• **Information given**
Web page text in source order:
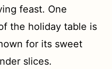
feast. One
the holiday table is
for its sweet
slices.
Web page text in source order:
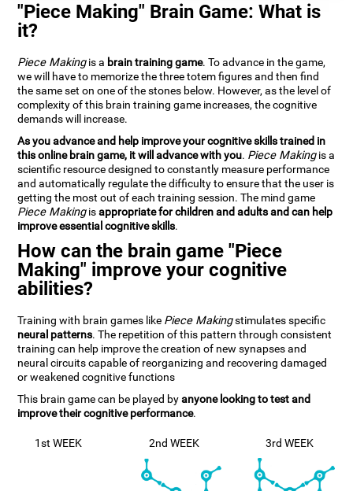
"Piece Making" Brain Game: What is
it?
Piece Makingis a brain training game. To advance in the game,
we will have to memorize the three totem figures and then find
the same set on one of the stones below. However, as the level of
complexity of this brain training game increases, the cognitive
demands will increase.
As you advance and help improve your cognitive skills trained in
this online brain game, it will advance with you. Piece Makingis a
scientific resource designed to constantly measure performance
and automatically regulate the difficulty to ensure that the user is
getting the most out of each training session. The mind game
Piece Makingisappropriate for children and adults and can help
improve essential cognitive skills.
How can the brain game "Piece
Making" improve your cognitive
abilities?
Training with brain games like Piece Makingstimulates specific
neural patterns. The repetition of this pattern through consistent
training can help improve the creation of new synapses and
neural circuits capable of reorganizing and recovering damaged
or weakened cognitive functions
This brain game can be played byanyone looking to test and
improve their cognitive performance.
1st WEEK 2nd WEEK 3rd WEEK
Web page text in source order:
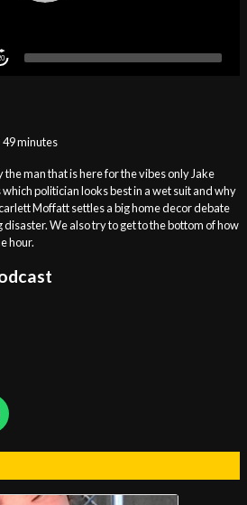
minutes
man that is here for the vibes only Jake
politician looks best in a wet suit and why
Moffatt settles a big home decor debate
We also try to get to the bottom of how
hour.

• **Work task**
Would you set down the material exactly as it stands, without the pictures?

• **Exercise output**
Web page text in source order:
feast. One
the holiday table is
for its sweet
slices.
Web page text in source order:
"Piece Making" Brain Game: What is
it?
Piece Makingis a brain training game. To advance in the game,
we will have to memorize the three totem figures and then find
the same set on one of the stones below. However, as the level of
complexity of this brain training game increases, the cognitive
demands will increase.
As you advance and help improve your cognitive skills trained in
this online brain game, it will advance with you. Piece Makingis a
scientific resource designed to constantly measure performance
and automatically regulate the difficulty to ensure that the user is
getting the most out of each training session. The mind game
Piece Makingisappropriate for children and adults and can help
improve essential cognitive skills.
How can the brain game "Piece
Making" improve your cognitive
abilities?
Training with brain games like Piece Makingstimulates specific
neural patterns. The repetition of this pattern through consistent
training can help improve the creation of new synapses and
neural circuits capable of reorganizing and recovering damaged
or weakened cognitive functions
This brain game can be played byanyone looking to test and
improve their cognitive performance.
1st WEEK 2nd WEEK 3rd WEEK
Web page text in source order:
minutes
man that is here for the vibes only Jake
politician looks best in a wet suit and why
Moffatt settles a big home decor debate
We also try to get to the bottom of how
hour.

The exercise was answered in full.